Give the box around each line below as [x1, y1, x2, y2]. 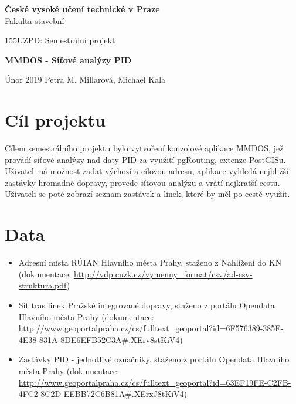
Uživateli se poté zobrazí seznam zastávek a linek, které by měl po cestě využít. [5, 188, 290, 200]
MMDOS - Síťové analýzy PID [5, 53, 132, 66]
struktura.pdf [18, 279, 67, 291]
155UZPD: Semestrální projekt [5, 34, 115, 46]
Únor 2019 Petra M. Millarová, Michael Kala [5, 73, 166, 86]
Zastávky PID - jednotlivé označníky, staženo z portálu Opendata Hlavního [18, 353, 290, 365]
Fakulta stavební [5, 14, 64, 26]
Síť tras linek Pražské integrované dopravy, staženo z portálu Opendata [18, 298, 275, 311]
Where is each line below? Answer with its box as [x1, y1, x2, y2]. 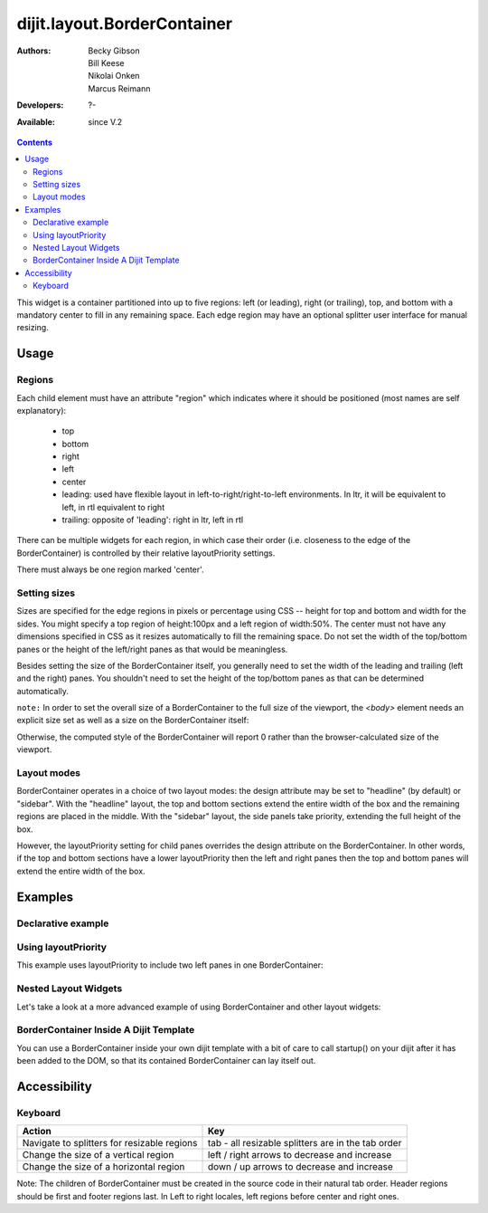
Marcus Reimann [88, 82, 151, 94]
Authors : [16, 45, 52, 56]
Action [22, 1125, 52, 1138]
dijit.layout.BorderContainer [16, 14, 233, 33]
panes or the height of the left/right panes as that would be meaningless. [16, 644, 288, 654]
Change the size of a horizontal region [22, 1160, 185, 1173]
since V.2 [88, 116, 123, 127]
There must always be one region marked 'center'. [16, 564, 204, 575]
···
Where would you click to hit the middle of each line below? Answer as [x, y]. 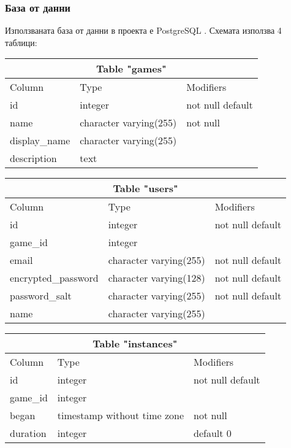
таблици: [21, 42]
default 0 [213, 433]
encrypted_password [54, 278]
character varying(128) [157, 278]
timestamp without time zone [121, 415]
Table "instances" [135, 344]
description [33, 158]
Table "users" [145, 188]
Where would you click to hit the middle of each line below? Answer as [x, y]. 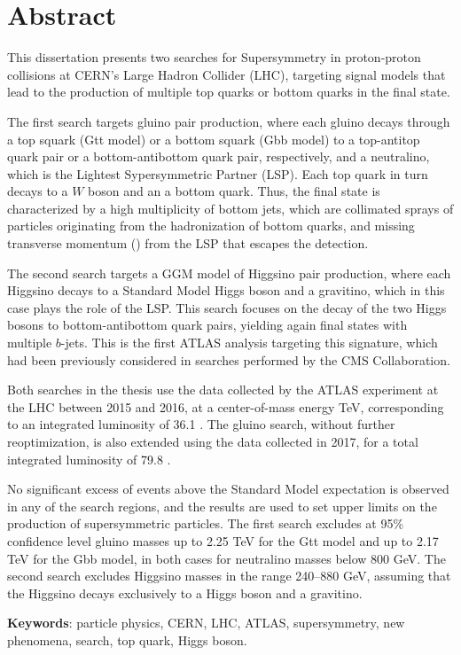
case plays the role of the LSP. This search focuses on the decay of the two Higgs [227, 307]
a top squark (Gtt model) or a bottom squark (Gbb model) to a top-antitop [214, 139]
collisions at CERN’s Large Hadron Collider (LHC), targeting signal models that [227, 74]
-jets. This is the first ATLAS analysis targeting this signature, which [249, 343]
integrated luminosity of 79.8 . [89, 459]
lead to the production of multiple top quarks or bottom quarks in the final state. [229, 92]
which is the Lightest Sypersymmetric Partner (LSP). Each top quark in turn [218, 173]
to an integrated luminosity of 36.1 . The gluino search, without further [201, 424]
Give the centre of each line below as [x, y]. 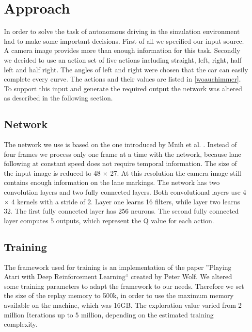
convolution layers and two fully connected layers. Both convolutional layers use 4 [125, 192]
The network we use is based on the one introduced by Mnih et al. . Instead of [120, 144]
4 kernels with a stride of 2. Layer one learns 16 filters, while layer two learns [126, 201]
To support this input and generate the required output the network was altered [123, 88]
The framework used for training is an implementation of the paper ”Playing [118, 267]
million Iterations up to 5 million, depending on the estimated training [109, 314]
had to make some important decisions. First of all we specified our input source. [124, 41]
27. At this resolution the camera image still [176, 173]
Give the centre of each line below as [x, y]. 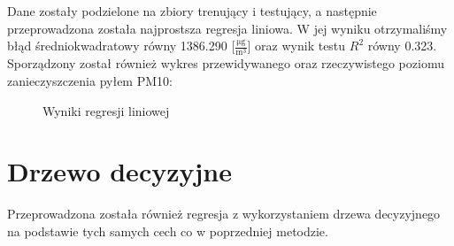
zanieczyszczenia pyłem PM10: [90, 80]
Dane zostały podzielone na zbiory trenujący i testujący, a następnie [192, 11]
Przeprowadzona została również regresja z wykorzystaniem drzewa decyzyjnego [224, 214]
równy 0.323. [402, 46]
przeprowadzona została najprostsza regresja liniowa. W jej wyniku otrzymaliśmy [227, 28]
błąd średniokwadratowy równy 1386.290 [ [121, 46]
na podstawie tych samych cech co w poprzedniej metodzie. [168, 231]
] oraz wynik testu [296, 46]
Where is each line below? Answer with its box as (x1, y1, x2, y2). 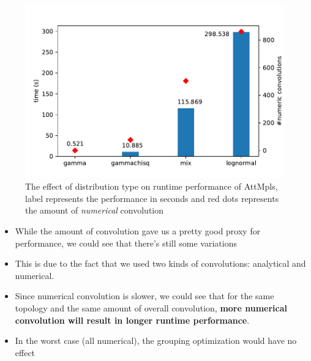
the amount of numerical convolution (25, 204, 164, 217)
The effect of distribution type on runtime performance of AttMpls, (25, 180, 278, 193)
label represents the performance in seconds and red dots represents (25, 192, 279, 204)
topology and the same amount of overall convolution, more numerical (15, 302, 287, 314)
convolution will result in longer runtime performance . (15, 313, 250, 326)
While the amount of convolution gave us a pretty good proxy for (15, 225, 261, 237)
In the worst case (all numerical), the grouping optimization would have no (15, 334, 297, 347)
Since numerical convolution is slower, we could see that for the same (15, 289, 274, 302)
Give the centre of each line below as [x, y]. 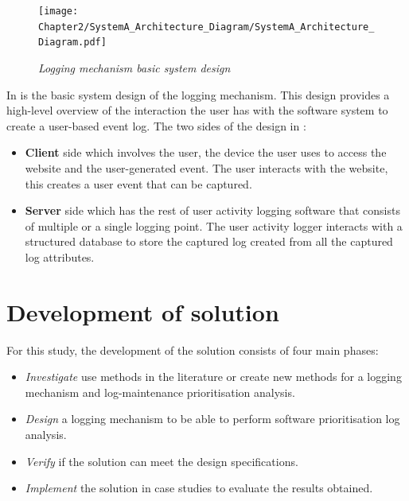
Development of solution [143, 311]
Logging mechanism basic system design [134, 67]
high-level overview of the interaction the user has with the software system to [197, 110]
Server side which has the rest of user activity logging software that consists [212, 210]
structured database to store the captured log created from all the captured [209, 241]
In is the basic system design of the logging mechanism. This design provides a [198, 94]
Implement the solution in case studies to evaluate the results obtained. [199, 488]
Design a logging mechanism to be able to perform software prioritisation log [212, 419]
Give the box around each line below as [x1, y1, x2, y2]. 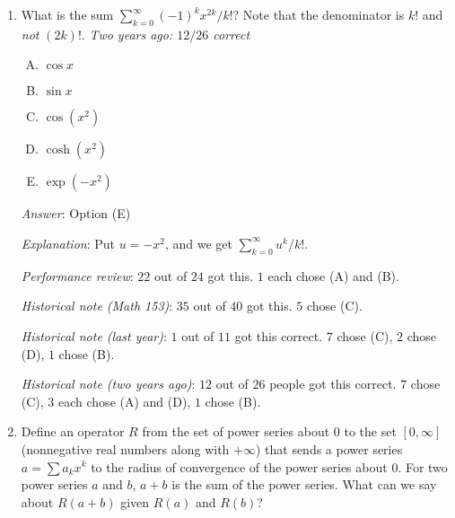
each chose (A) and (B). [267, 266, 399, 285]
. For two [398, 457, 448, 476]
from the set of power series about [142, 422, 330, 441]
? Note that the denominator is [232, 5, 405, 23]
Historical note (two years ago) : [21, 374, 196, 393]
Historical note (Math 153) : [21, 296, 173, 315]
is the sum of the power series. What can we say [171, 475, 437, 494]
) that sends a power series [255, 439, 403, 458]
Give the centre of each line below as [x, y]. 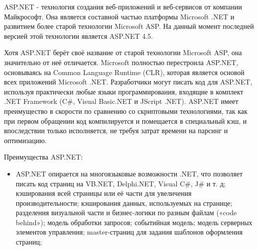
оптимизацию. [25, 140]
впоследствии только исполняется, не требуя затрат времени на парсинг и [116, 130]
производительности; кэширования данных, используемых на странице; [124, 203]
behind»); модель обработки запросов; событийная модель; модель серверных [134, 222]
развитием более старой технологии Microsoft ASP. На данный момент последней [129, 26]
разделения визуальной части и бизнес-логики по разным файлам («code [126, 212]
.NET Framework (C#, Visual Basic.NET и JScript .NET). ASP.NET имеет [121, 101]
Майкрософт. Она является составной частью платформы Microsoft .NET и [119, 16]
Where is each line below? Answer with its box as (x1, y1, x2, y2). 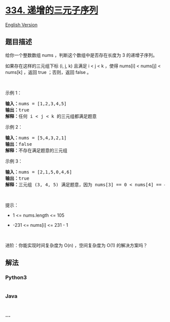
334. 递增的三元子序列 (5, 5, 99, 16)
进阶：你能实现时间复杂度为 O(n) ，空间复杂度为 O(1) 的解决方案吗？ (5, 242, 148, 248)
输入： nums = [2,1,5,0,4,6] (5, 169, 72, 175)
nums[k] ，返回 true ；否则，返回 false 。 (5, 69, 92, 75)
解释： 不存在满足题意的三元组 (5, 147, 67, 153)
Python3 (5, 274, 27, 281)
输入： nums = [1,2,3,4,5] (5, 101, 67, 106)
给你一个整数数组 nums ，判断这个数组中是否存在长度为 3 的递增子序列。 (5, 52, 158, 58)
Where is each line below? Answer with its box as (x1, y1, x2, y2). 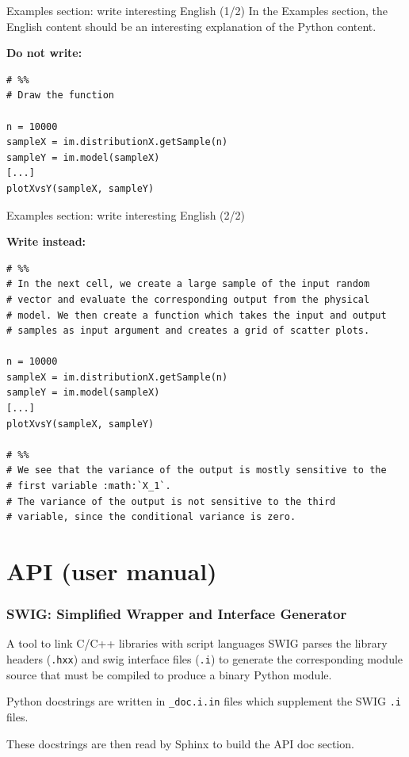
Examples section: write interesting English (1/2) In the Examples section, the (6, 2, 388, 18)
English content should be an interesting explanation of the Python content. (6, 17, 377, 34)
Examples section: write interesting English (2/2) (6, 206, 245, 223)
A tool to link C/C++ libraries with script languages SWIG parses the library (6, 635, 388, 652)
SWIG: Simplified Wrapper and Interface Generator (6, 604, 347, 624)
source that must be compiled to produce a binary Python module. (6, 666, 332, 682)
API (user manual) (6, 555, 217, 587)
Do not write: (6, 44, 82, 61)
···
▸ Brief: In the records above, find the line containing "Historical note (two" and the line containing "оптимизацию. [25, 140]", then give both of them again word for word along with every line between. Omit any pictures.

▸ Response below:
Historical note (two years ago) : [21, 374, 196, 393]
Historical note (Math 153) : [21, 296, 173, 315]
is the sum of the power series. What can we say [171, 475, 437, 494]
) that sends a power series [255, 439, 403, 458]
Give the centre of each line below as [x, y]. 
оптимизацию. [25, 140]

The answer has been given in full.